Her work as a founder and organizer of the Porn Film Festival Vienna focuses on conceptualizing the festival, creating artistic highlights and working on programming and outreach. Hagendorfer and her team, according to the Austrian mainstream press, are trying to bridge the gap between feminist and queer theory, art, and pornography.

She writes essays and articles, but also lectures on politics and technology, for example at Hackers on Planet Earth 2020 or TEDxVienna, and collaborates with activists like Menelas Siafakas.
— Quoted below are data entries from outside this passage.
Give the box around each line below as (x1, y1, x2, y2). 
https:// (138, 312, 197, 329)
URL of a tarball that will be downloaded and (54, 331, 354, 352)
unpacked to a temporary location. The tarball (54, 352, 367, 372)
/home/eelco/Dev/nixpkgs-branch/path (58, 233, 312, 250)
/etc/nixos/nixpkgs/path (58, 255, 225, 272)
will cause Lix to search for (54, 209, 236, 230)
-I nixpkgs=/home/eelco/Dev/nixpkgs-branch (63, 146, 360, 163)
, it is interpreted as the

Since 2019 she has been active as a film producer (e.g. the 2021 horror feature Masking Threshold by Johannes Grenzfurthner) and filmmaker. Her first film is the queer sci-fi comedy short Fudliaks! (2021).

Filmography
Fudliaks! (short film, 2021) - as director, writer, producer
Masking Threshold (feature, 2021) - as producer
Razzennest (feature, 2022) - as producer and assistant director
Hacking at Leaves (documentary feature, 2023) - as producer and assistant director

References

External links 

 
 Jasmin Hagendorfer, official site
 "How good porn can save the planet" (talk by Jasmin Hagendorfer at TEDxVienna 2021)
 Interview in IU Magazin with Jasmin Hagendorfer and Patrick Catuz
 Interview in Kosmo with Jasmin Hagendorfer, Gregor Schmidinger and Saif Rangwala

Living people
Artists from Vienna
21st-century Austrian artists
Austrian art curators
Feminist artists
Women performance artists
Queer artists
Austrian contemporary artists
Political artists
Film festival directors
Year of birth missing (living people)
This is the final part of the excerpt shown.